Learning Latvian and finding place to live difficult for refugees

Learning the language and finding a place to live - these are the greatest problems that hinder refugees from integrating within the public, said Pēteris Grūbe, head of the Mucenieki asylum seekers' center in an interview with Latvian Radio January 11. 

About 2,500 asylum seekers have stayed at the center since it was set up about 20 years ago, and it currently houses 62 people seeking refuge in Latvia, Grūbe said. 

Latvia has currently admitted 367 refugees under the EU relocation scheme, and in parallel there are about 200 people who cross the border into Latvia each year and apply for asylum, said the official. 

It's no secret that most people arriving under the said scheme choose to leave Latvia. The greatest problems they face are invariably learning the language, which they are supposed to learn during their three months of stay, as well as finding a place to live, says Grūbe.

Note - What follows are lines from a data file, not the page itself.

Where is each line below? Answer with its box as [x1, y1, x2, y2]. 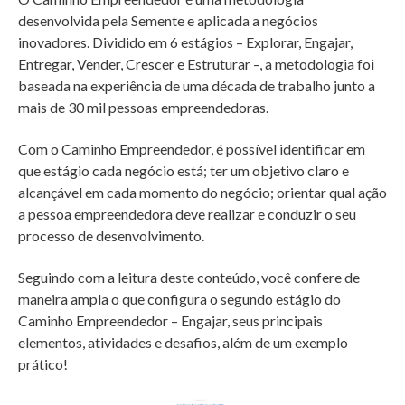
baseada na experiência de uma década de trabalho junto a [18, 77, 375, 95]
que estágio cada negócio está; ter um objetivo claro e [18, 162, 349, 180]
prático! [18, 355, 68, 373]
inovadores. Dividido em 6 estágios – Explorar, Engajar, [18, 33, 353, 52]
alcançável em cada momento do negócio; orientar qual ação [18, 184, 387, 202]
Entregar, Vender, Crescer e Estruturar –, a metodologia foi [18, 55, 374, 73]
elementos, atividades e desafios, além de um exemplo [18, 334, 348, 352]
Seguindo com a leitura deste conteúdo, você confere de [18, 268, 360, 287]

"As most of these people have families and children, often upon receiving their benefits they choose to seek out their community in other countries, which offer immediate help," said Grūbe. 

"While sometimes you can feel that people are not interested [in staying in Latvia], most of the time they arrive with their own goals and ambitions. But of course, as they learn the difficulties in store for them.. we can't fault people for choosing the path of least resistance," he said. 

People who are legally recognized as refugees usually stay at Mucenieki for an extra four weeks.

"During that time they deal with the formalities, like forming documents, opening a bank account, and other things. By and large, they leave Mucenieki a month after [legal recognition]," he said.

While many people arriving in Mucenieki are from Syria, Afghanistan, and Iraq, lately arrivals from Armenia, Azerbaijan, Tajikistan and Russia have started coming in as well. 

Grūbe also used the interview to play down what's perceived as a negativity on part of the locals, saying it's "not as dismissive as sometimes portrayed in the media."

Asked what the asylum center needs to operate more smoothly, he said he thinks it's already doing quite well.

"The problems start when people open the door of Mucenieki to leave. A number of questions should be solved that help people integrate within the society, and find work and a place to live faster," Grūbe said.

As reported, a renovated annex to the refugee facility at Mucenieki was opened last March, with additional housing for asylum seekers and facilities for both locals and people arriving here.